*** Opening of EXTRACTED ENTRIES ***

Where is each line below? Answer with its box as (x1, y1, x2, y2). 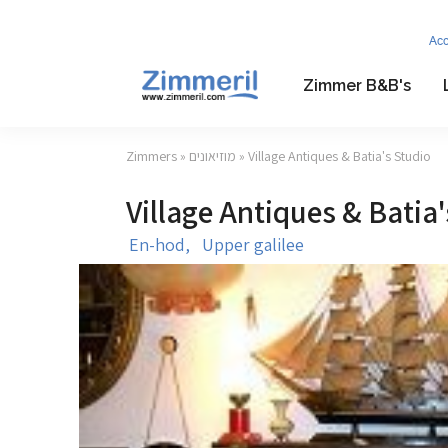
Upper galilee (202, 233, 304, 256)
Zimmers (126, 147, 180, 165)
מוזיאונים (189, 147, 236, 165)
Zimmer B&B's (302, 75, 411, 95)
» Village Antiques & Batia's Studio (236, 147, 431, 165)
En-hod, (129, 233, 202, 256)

*** Close of EXTRACTED ENTRIES ***
*** Opening of EXTRACTED ENTRIES ***

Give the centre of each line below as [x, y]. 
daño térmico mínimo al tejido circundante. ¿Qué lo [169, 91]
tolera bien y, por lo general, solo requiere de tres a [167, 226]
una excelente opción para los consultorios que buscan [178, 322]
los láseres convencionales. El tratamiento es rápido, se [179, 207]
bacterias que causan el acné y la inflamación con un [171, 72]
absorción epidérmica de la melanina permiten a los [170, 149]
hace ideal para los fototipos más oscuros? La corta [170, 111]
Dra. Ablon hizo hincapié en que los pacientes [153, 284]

*** Close of EXTRACTED ENTRIES ***

What is needed is an exact copy of the lines above, from the one containing "daño térmico mínimo" through the one containing "Dra. Ablon hizo", with nothing added.

daño térmico mínimo al tejido circundante. ¿Qué lo [169, 91]
tolera bien y, por lo general, solo requiere de tres a [167, 226]
una excelente opción para los consultorios que buscan [178, 322]
los láseres convencionales. El tratamiento es rápido, se [179, 207]
bacterias que causan el acné y la inflamación con un [171, 72]
absorción epidérmica de la melanina permiten a los [170, 149]
hace ideal para los fototipos más oscuros? La corta [170, 111]
Dra. Ablon hizo hincapié en que los pacientes [153, 284]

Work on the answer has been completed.